Catholics know why Nineveh listened to Jonah. Remember the story:
First, God told Jonah to warn the great city of Nineveh thatGod’s wrath about to fall on it. Jonah didn’t want to be bothered. He got on a ship to escape. A great storm nearly sank the ship. The sailors threw Jonah overboard and the storm disappeared. Jonah was swallowed by a “great fish”. It swam him to the shore and upchucked him. Then, in Jonah 3:1-10:
The word of the LORD came to Jonah a second time: “Set out for the great city of Nineveh, and announce to it the message that I will tell you.” So Jonah made ready and went to Nineveh,
according to the LORD’s bidding.
Now Nineveh was an enormously large city; it took three days to go through it. Jonah began his journey through the city, and had gone but a single day’s walk announcing, “Forty days more and Nineveh shall be destroyed,”
when the people of Nineveh believed God; they proclaimed a fast and all of them, great and small, put on sackcloth.
We can imagine Jonah showing up in any modern city, walking through the streets, and talking about impending doom. We know what the reaction would be. “Another nutcase! They ought to put him away!”

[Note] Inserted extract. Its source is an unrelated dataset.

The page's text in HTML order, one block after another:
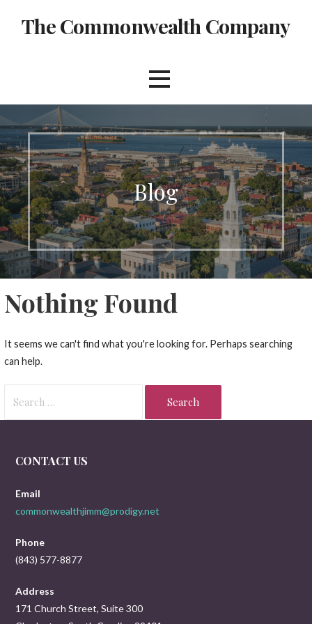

Instead, they listened to Jonah and repented. Catholics know why Nineveh listened to Jonah.
He had been in the stomach of a huge fish. Its digestive juices had eaten away most of Jonah’s skin. He was in incredible pain, and it showed! He looked as if he had been dipped in acid. His skin was mostly burned away.
No one had ever seen a man so utterly deformed. A man in utter agony, who looked as if he had been skinned alive, was telling them that the wrath of God would fall upon them!
Catholics know why Nineveh listened to Jonah. We listen, today.